TASK PROMPT
From the records below, transcribe exactly the lines that begin at the line with "grande y brillante de lo habitual." and end at the line with "siempre resulta evidente", both included.

Dataset records
————————

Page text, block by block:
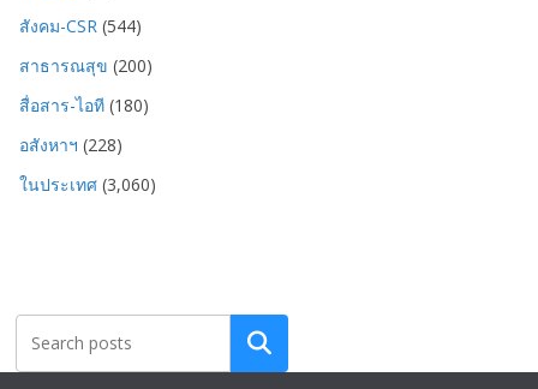
สังคม-CSR (544)
สาธารณสุข (200)
สื่อสาร-ไอที (180)
อสังหาฯ (228)
ในประเทศ (3,060)
Search
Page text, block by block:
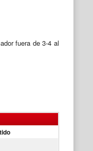
fuera de 3-4 al
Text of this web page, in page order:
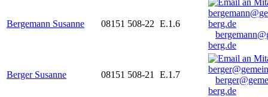
Bergemann Susanne 08151 508-22 E.1.6
berg.de
Berger Susanne 08151 508-21 E.1.7
berg.de
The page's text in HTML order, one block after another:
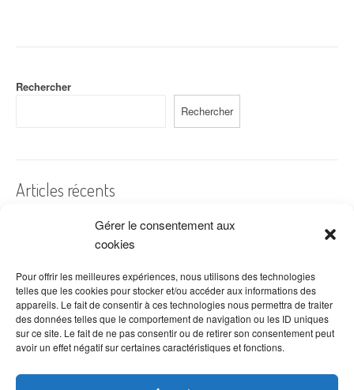
Gérer le consentement aux
cookies
Pour offrir les meilleures expériences, nous utilisons des technologies
telles que les cookies pour stocker et/ou accéder aux informations des
appareils. Le fait de consentir à ces technologies nous permettra de traiter
des données telles que le comportement de navigation ou les ID uniques
sur ce site. Le fait de ne pas consentir ou de retirer son consentement peut
avoir un effet négatif sur certaines caractéristiques et fonctions.
Rechercher
Rechercher
Articles récents
A quelles dates de l’année offre-t-on des fleurs ?
Les fleurs préférées des Français
Combien de fois arroser un cactus ?
Quelles fleurs offrir pour la fête des mères ?
Idées de décoration avec fleurs séchées
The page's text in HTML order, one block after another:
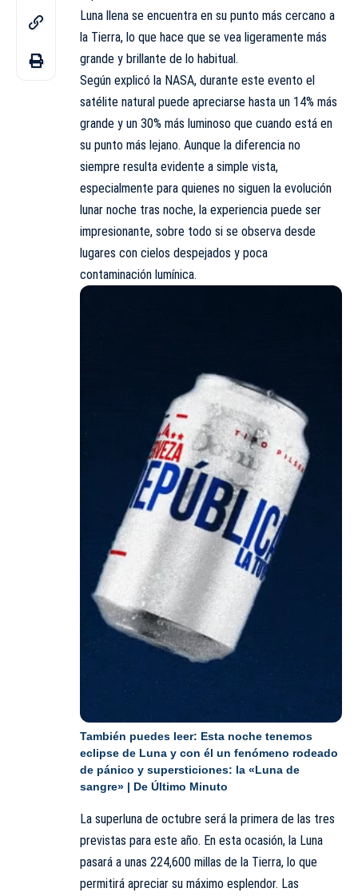
Luna llena se encuentra en su punto más cercano a
la Tierra, lo que hace que se vea ligeramente más
grande y brillante de lo habitual.
Según explicó la NASA, durante este evento el
satélite natural puede apreciarse hasta un 14% más
grande y un 30% más luminoso que cuando está en
su punto más lejano. Aunque la diferencia no
siempre resulta evidente a simple vista,
especialmente para quienes no siguen la evolución
lunar noche tras noche, la experiencia puede ser
impresionante, sobre todo si se observa desde
lugares con cielos despejados y poca
contaminación lumínica.
También puedes leer: Esta noche tenemos
eclipse de Luna y con él un fenómeno rodeado
de pánico y supersticiones: la «Luna de
sangre» | De Último Minuto
La superluna de octubre será la primera de las tres
previstas para este año. En esta ocasión, la Luna
pasará a unas 224,600 millas de la Tierra, lo que
permitirá apreciar su máximo esplendor. Las
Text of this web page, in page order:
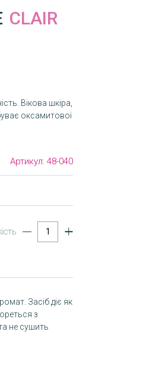
CLAIR
Вікова шкіра,
оксамитової
Артикул: 48-040
Засіб діє як
з
не сушить
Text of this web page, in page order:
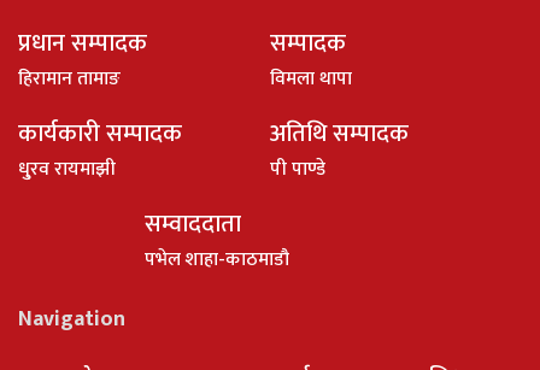
प्रधान सम्पादक
हिरामान तामाङ
सम्पादक
विमला थापा
कार्यकारी सम्पादक
धु्रव रायमाझी
अतिथि सम्पादक
पी पाण्डे
सम्वाददाता
पभेल शाहा-काठमाडौ
Navigation
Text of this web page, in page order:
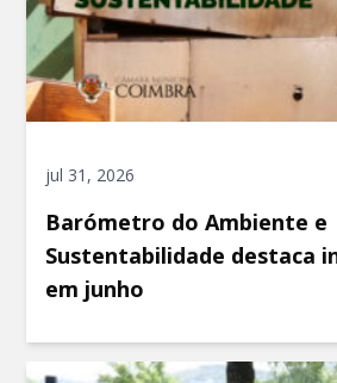
jul 31, 2026
Barómetro do Ambiente e
Sustentabilidade destaca
em junho
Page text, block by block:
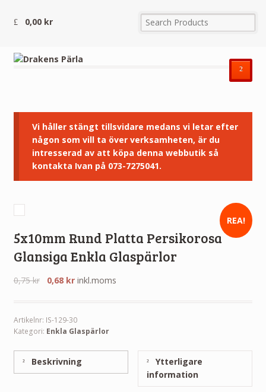
0,00 kr
²
Vi håller stängt tillsvidare medans vi letar efter
någon som vill ta över verksamheten, är du
intresserad av att köpa denna webbutik så
kontakta Ivan på 073-7275041.
REA!
5x10mm Rund Platta Persikorosa
Glansiga Enkla Glaspärlor
0,75kr 0,68 kr inkl.moms
Artikelnr: IS-129-30
Kategori: Enkla Glaspärlor
Beskrivning
Ytterligare
information
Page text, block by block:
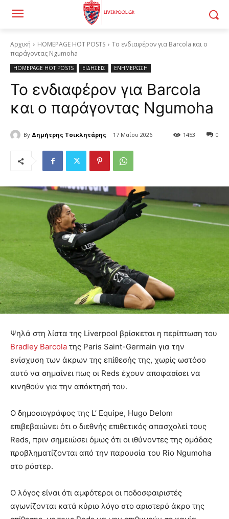
Αρχική HOMEPAGE HOT POSTS
Το ενδιαφέρον για Barcola και ο
παράγοντας Ngumoha
HOMEPAGE HOT POSTS ΕΙΔΗΣΕΙΣ ΕΝΗΜΕΡΩΣΗ
Το ενδιαφέρον για Barcola
και ο παράγοντας Ngumoha
By Δημήτρης Τσικλητάρης 17 Μαΐου 2026 0
1453
Ψηλά στη λίστα της Liverpool βρίσκεται η περίπτωση του
Bradley Barcola της Paris Saint-Germain για την
ενίσχυση των άκρων της επίθεσής της, χωρίς ωστόσο
αυτό να σημαίνει πως οι Reds έχουν αποφασίσει να
κινηθούν για την απόκτησή του.
Ο δημοσιογράφος της L’ Equipe, Hugo Delom
επιβεβαιώνει ότι ο διεθνής επιθετικός απασχολεί τους
Reds, πριν σημειώσει όμως ότι οι ιθύνοντες της ομάδας
προβληματίζονται από την παρουσία του Rio Ngumoha
στο ρόστερ.
Ο λόγος είναι ότι αμφότεροι οι ποδοσφαιριστές
αγωνίζονται κατά κύριο λόγο στο αριστερό άκρο της
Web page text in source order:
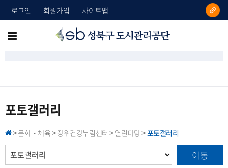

————————

TASK ANSWER
grande y brillante de lo habitual.
Según explicó la NASA, durante este evento el
satélite natural puede apreciarse hasta un 14% más
grande y un 30% más luminoso que cuando está en
su punto más lejano. Aunque la diferencia no
siempre resulta evidente a simple vista,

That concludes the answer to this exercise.